Top of Exercise data

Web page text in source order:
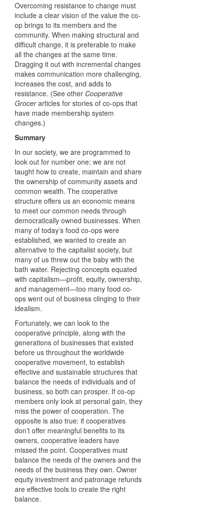
Overcoming resistance to change must
include a clear vision of the value the co-
op brings to its members and the
community. When making structural and
difficult change, it is preferable to make
all the changes at the same time.
Dragging it out with incremental changes
makes communication more challenging,
increases the cost, and adds to
resistance. (See other Cooperative
Grocerarticles for stories of co-ops that
have made membership system
changes.)
Summary
In our society, we are programmed to
look out for number one; we are not
taught how to create, maintain and share
the ownership of community assets and
common wealth. The cooperative
structure offers us an economic means
to meet our common needs through
democratically owned businesses. When
many of today’s food co-ops were
established, we wanted to create an
alternative to the capitalist society, but
many of us threw out the baby with the
bath water. Rejecting concepts equated
with capitalism—profit, equity, ownership,
and management—too many food co-
ops went out of business clinging to their
idealism.
Fortunately, we can look to the
cooperative principle, along with the
generations of businesses that existed
before us throughout the worldwide
cooperative movement, to establish
effective and sustainable structures that
balance the needs of individuals and of
business, so both can prosper. If co-op
members only look at personal gain, they
miss the power of cooperation. The
opposite is also true: if cooperatives
don’t offer meaningful benefits to its
owners, cooperative leaders have
missed the point. Cooperatives must
balance the needs of the owners and the
needs of the business they own. Owner
equity investment and patronage refunds
are effective tools to create the right
balance.

Bottom of Exercise data

▶ **Your objective**:
Everything from the line containing "cooperative principle, along with the" through the final line of the records is what you should print, exactly and with nothing added.

▶ **Output**:
cooperative principle, along with the
generations of businesses that existed
before us throughout the worldwide
cooperative movement, to establish
effective and sustainable structures that
balance the needs of individuals and of
business, so both can prosper. If co-op
members only look at personal gain, they
miss the power of cooperation. The
opposite is also true: if cooperatives
don’t offer meaningful benefits to its
owners, cooperative leaders have
missed the point. Cooperatives must
balance the needs of the owners and the
needs of the business they own. Owner
equity investment and patronage refunds
are effective tools to create the right
balance.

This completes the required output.